Could you set down every record below exactly as it appears?

Data to use
:::

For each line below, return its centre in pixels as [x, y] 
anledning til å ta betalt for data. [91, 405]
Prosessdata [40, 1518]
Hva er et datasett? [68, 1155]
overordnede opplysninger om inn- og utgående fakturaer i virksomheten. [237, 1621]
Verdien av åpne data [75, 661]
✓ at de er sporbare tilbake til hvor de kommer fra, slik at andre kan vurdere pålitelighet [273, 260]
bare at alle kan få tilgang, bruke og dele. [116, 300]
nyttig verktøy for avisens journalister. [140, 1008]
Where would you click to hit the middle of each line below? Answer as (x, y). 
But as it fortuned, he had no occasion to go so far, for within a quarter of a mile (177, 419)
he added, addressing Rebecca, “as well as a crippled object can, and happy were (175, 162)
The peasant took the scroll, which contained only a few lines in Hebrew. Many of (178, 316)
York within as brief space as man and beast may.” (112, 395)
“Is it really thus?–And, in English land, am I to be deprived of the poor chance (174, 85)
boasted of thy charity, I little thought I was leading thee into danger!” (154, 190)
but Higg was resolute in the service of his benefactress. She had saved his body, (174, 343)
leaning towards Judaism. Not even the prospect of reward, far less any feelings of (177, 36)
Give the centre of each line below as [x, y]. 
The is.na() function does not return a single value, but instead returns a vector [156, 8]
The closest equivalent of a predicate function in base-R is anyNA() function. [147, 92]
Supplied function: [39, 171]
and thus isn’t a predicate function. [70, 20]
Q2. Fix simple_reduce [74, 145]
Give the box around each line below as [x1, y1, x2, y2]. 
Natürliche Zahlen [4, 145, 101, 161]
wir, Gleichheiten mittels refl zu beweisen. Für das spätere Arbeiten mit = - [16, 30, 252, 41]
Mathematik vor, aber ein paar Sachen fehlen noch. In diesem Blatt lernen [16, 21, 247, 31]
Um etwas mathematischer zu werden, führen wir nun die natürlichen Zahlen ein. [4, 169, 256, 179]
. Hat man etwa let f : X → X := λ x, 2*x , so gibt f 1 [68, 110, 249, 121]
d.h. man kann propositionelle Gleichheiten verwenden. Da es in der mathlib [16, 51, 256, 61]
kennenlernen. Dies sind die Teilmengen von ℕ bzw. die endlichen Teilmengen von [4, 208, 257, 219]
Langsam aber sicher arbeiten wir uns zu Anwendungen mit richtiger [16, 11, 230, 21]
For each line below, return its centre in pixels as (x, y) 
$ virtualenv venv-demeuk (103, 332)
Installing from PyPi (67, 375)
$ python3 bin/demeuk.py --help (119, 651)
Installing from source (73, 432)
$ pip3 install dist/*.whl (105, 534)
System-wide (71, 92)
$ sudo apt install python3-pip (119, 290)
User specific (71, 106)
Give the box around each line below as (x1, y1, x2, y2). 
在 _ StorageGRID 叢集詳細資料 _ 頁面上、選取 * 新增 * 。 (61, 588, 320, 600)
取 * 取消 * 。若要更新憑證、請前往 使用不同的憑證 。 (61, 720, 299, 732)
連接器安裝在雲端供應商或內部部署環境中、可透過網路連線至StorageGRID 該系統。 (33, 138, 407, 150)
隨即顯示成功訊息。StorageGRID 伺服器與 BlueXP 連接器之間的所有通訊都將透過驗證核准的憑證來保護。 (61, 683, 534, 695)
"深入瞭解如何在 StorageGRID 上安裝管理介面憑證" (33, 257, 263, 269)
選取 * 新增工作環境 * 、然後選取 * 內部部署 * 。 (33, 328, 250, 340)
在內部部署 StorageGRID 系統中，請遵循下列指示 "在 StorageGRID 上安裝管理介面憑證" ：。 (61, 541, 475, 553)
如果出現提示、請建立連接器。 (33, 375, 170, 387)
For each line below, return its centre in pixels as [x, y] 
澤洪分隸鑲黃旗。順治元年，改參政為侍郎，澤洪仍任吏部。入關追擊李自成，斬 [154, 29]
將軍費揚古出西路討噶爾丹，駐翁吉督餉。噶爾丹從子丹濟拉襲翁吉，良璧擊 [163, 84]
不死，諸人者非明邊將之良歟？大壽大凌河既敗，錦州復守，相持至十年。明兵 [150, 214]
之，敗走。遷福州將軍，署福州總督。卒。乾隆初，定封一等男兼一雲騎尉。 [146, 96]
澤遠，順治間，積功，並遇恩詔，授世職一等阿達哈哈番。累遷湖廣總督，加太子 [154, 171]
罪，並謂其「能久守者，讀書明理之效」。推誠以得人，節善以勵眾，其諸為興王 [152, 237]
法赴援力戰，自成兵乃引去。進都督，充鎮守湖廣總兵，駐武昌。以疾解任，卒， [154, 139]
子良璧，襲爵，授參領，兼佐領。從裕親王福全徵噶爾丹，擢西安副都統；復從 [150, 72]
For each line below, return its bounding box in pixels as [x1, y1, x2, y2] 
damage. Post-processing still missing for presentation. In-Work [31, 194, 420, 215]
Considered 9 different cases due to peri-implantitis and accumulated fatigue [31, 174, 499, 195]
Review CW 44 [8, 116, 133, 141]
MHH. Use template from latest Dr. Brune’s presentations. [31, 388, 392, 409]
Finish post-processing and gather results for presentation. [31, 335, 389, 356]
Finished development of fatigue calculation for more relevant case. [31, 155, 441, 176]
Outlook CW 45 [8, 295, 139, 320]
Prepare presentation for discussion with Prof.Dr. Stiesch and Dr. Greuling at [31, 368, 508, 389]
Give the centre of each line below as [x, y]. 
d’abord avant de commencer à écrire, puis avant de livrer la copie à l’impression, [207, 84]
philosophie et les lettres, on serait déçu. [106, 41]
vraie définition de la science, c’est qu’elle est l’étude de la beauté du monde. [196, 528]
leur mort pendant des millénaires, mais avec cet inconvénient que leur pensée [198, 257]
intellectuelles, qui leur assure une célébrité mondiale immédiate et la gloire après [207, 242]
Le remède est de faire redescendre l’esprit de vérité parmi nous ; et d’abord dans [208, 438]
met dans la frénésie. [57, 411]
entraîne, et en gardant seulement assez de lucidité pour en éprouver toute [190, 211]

:::

Result
For each line below, return its centre in pixels as [x, y] 
anledning til å ta betalt for data. [91, 405]
Prosessdata [40, 1518]
Hva er et datasett? [68, 1155]
overordnede opplysninger om inn- og utgående fakturaer i virksomheten. [237, 1621]
Verdien av åpne data [75, 661]
✓ at de er sporbare tilbake til hvor de kommer fra, slik at andre kan vurdere pålitelighet [273, 260]
bare at alle kan få tilgang, bruke og dele. [116, 300]
nyttig verktøy for avisens journalister. [140, 1008]
Where would you click to hit the middle of each line below? Answer as (x, y). 
But as it fortuned, he had no occasion to go so far, for within a quarter of a mile (177, 419)
he added, addressing Rebecca, “as well as a crippled object can, and happy were (175, 162)
The peasant took the scroll, which contained only a few lines in Hebrew. Many of (178, 316)
York within as brief space as man and beast may.” (112, 395)
“Is it really thus?–And, in English land, am I to be deprived of the poor chance (174, 85)
boasted of thy charity, I little thought I was leading thee into danger!” (154, 190)
but Higg was resolute in the service of his benefactress. She had saved his body, (174, 343)
leaning towards Judaism. Not even the prospect of reward, far less any feelings of (177, 36)
Give the centre of each line below as [x, y]. 
The is.na() function does not return a single value, but instead returns a vector [156, 8]
The closest equivalent of a predicate function in base-R is anyNA() function. [147, 92]
Supplied function: [39, 171]
and thus isn’t a predicate function. [70, 20]
Q2. Fix simple_reduce [74, 145]
Give the box around each line below as [x1, y1, x2, y2]. 
Natürliche Zahlen [4, 145, 101, 161]
wir, Gleichheiten mittels refl zu beweisen. Für das spätere Arbeiten mit = - [16, 30, 252, 41]
Mathematik vor, aber ein paar Sachen fehlen noch. In diesem Blatt lernen [16, 21, 247, 31]
Um etwas mathematischer zu werden, führen wir nun die natürlichen Zahlen ein. [4, 169, 256, 179]
. Hat man etwa let f : X → X := λ x, 2*x , so gibt f 1 [68, 110, 249, 121]
d.h. man kann propositionelle Gleichheiten verwenden. Da es in der mathlib [16, 51, 256, 61]
kennenlernen. Dies sind die Teilmengen von ℕ bzw. die endlichen Teilmengen von [4, 208, 257, 219]
Langsam aber sicher arbeiten wir uns zu Anwendungen mit richtiger [16, 11, 230, 21]
For each line below, return its centre in pixels as (x, y) 
$ virtualenv venv-demeuk (103, 332)
Installing from PyPi (67, 375)
$ python3 bin/demeuk.py --help (119, 651)
Installing from source (73, 432)
$ pip3 install dist/*.whl (105, 534)
System-wide (71, 92)
$ sudo apt install python3-pip (119, 290)
User specific (71, 106)
Give the box around each line below as (x1, y1, x2, y2). 
在 _ StorageGRID 叢集詳細資料 _ 頁面上、選取 * 新增 * 。 (61, 588, 320, 600)
取 * 取消 * 。若要更新憑證、請前往 使用不同的憑證 。 (61, 720, 299, 732)
連接器安裝在雲端供應商或內部部署環境中、可透過網路連線至StorageGRID 該系統。 (33, 138, 407, 150)
隨即顯示成功訊息。StorageGRID 伺服器與 BlueXP 連接器之間的所有通訊都將透過驗證核准的憑證來保護。 (61, 683, 534, 695)
"深入瞭解如何在 StorageGRID 上安裝管理介面憑證" (33, 257, 263, 269)
選取 * 新增工作環境 * 、然後選取 * 內部部署 * 。 (33, 328, 250, 340)
在內部部署 StorageGRID 系統中，請遵循下列指示 "在 StorageGRID 上安裝管理介面憑證" ：。 (61, 541, 475, 553)
如果出現提示、請建立連接器。 (33, 375, 170, 387)
For each line below, return its centre in pixels as [x, y] 
澤洪分隸鑲黃旗。順治元年，改參政為侍郎，澤洪仍任吏部。入關追擊李自成，斬 [154, 29]
將軍費揚古出西路討噶爾丹，駐翁吉督餉。噶爾丹從子丹濟拉襲翁吉，良璧擊 [163, 84]
不死，諸人者非明邊將之良歟？大壽大凌河既敗，錦州復守，相持至十年。明兵 [150, 214]
之，敗走。遷福州將軍，署福州總督。卒。乾隆初，定封一等男兼一雲騎尉。 [146, 96]
澤遠，順治間，積功，並遇恩詔，授世職一等阿達哈哈番。累遷湖廣總督，加太子 [154, 171]
罪，並謂其「能久守者，讀書明理之效」。推誠以得人，節善以勵眾，其諸為興王 [152, 237]
法赴援力戰，自成兵乃引去。進都督，充鎮守湖廣總兵，駐武昌。以疾解任，卒， [154, 139]
子良璧，襲爵，授參領，兼佐領。從裕親王福全徵噶爾丹，擢西安副都統；復從 [150, 72]
For each line below, return its bounding box in pixels as [x1, y1, x2, y2] 
damage. Post-processing still missing for presentation. In-Work [31, 194, 420, 215]
Considered 9 different cases due to peri-implantitis and accumulated fatigue [31, 174, 499, 195]
Review CW 44 [8, 116, 133, 141]
MHH. Use template from latest Dr. Brune’s presentations. [31, 388, 392, 409]
Finish post-processing and gather results for presentation. [31, 335, 389, 356]
Finished development of fatigue calculation for more relevant case. [31, 155, 441, 176]
Outlook CW 45 [8, 295, 139, 320]
Prepare presentation for discussion with Prof.Dr. Stiesch and Dr. Greuling at [31, 368, 508, 389]
Give the centre of each line below as [x, y]. 
d’abord avant de commencer à écrire, puis avant de livrer la copie à l’impression, [207, 84]
philosophie et les lettres, on serait déçu. [106, 41]
vraie définition de la science, c’est qu’elle est l’étude de la beauté du monde. [196, 528]
leur mort pendant des millénaires, mais avec cet inconvénient que leur pensée [198, 257]
intellectuelles, qui leur assure une célébrité mondiale immédiate et la gloire après [207, 242]
Le remède est de faire redescendre l’esprit de vérité parmi nous ; et d’abord dans [208, 438]
met dans la frénésie. [57, 411]
entraîne, et en gardant seulement assez de lucidité pour en éprouver toute [190, 211]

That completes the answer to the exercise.